Material shown

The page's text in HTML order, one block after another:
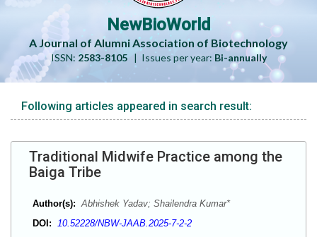
NewBioWorld
A Journal of Alumni Association of Biotechnology
ISSN: 2583-8105| Issues per year: Bi-annually
Following articles appeared in search result:
Traditional Midwife Practice among the
Baiga Tribe
Author(s): Abhishek Yadav; Shailendra Kumar*
DOI: 10.52228/NBW-JAAB.2025-7-2-2
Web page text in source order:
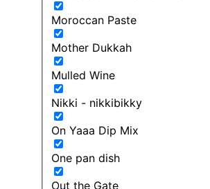
Moroccan Paste
Mother Dukkah
Mulled Wine
Nikki - nikkibikky
On Yaaa Dip Mix
One pan dish
Out the Gate
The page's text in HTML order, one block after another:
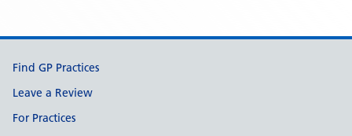
Support links
Find GP Practices
Leave a Review
For Practices
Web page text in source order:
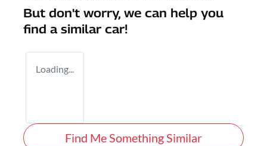
But don't worry, we can help you
find a similar car!
Loading...
Find Me Something Similar
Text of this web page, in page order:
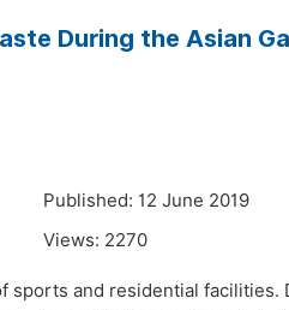
During the Asian
Published: 12 June 2019
Views: 2270
sports and residential facilities.
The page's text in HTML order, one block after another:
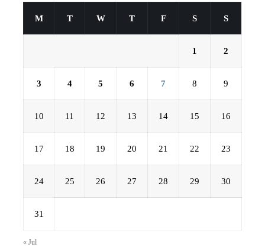
M T W T F S S
1 2
3 4 5 6 7 8 9
10 11 12 13 14 15 16
17 18 19 20 21 22 23
24 25 26 27 28 29 30
31
« Jul
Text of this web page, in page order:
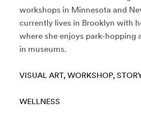
workshops in Minnesota and
currently lives in Brooklyn with
where she enjoys park-hopping
in museums.
VISUAL ART WORKSHOP
WELLNESS
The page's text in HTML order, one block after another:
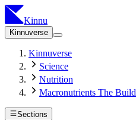
Kinnu
Kinnuverse
Kinnuverse
Science
Nutrition
Macronutrients The
Sections
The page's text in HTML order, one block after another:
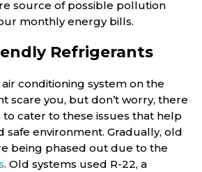
source of possible pollution
monthly energy bills.
Refrigerants
conditioning system on the
scare you, but don’t worry, there
cater to these issues that help
safe environment. Gradually, old
being phased out due to the
. Old systems used R-22, a
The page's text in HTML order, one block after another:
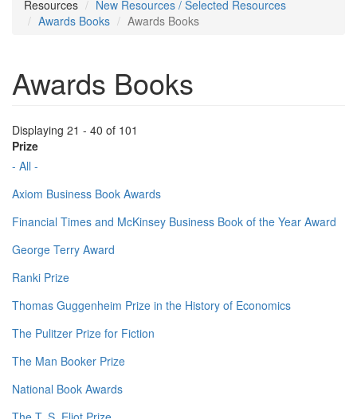
Resources
New Resources / Selected Resources
Awards Books
Awards Books
Awards Books
Displaying 21 - 40 of 101
Prize
- All -
Axiom Business Book Awards
Financial Times and McKinsey Business Book of the Year Award
George Terry Award
Ranki Prize
Thomas Guggenheim Prize in the History of Economics
The Pulitzer Prize for Fiction
The Man Booker Prize
National Book Awards
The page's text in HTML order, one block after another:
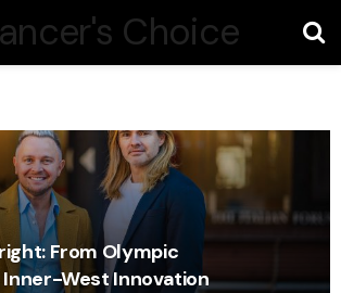
From Olympic
West Innovation
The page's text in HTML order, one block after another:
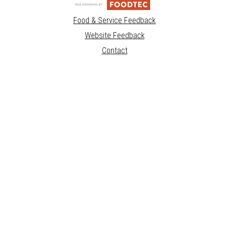
Food & Service Feedback
Website Feedback
Contact
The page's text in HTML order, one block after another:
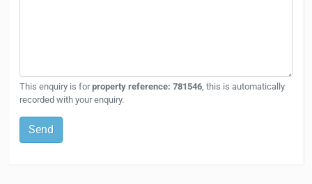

Task
Without the pictures, transcribe the listing above exactly.

Answer for this exercise
The page's text in HTML order, one block after another:
NewBioWorld
A Journal of Alumni Association of Biotechnology
ISSN: 2583-8105| Issues per year: Bi-annually
Following articles appeared in search result:
Traditional Midwife Practice among the
Baiga Tribe
Author(s): Abhishek Yadav; Shailendra Kumar*
DOI: 10.52228/NBW-JAAB.2025-7-2-2
Web page text in source order:
Moroccan Paste
Mother Dukkah
Mulled Wine
Nikki - nikkibikky
On Yaaa Dip Mix
One pan dish
Out the Gate
The page's text in HTML order, one block after another:
Support links
Find GP Practices
Leave a Review
For Practices
Web page text in source order:
But don't worry, we can help you
find a similar car!
Loading...
Find Me Something Similar
Text of this web page, in page order:
During the Asian
Published: 12 June 2019
Views: 2270
sports and residential facilities.
The page's text in HTML order, one block after another:
M T W T F S S
1 2
3 4 5 6 7 8 9
10 11 12 13 14 15 16
17 18 19 20 21 22 23
24 25 26 27 28 29 30
31
« Jul
Text of this web page, in page order:
workshops in Minnesota and
currently lives in Brooklyn with
where she enjoys park-hopping
in museums.
VISUAL ART WORKSHOP
WELLNESS
The page's text in HTML order, one block after another:
Kinnu
Kinnuverse
Kinnuverse
Science
Nutrition
Macronutrients The
Sections
The page's text in HTML order, one block after another:
source of possible pollution
monthly energy bills.
Refrigerants
conditioning system on the
scare you, but don’t worry, there
cater to these issues that help
safe environment. Gradually, old
being phased out due to the
. Old systems used R-22, a
The page's text in HTML order, one block after another:
Resources
New Resources / Selected Resources
Awards Books
Awards Books
Awards Books
Displaying 21 - 40 of 101
Prize
- All -
Axiom Business Book Awards
Financial Times and McKinsey Business Book of the Year Award
George Terry Award
Ranki Prize
Thomas Guggenheim Prize in the History of Economics
The Pulitzer Prize for Fiction
The Man Booker Prize
National Book Awards
The page's text in HTML order, one block after another:
From Olympic
West Innovation
The page's text in HTML order, one block after another:
Food & Service Feedback
Website Feedback
Contact
The page's text in HTML order, one block after another:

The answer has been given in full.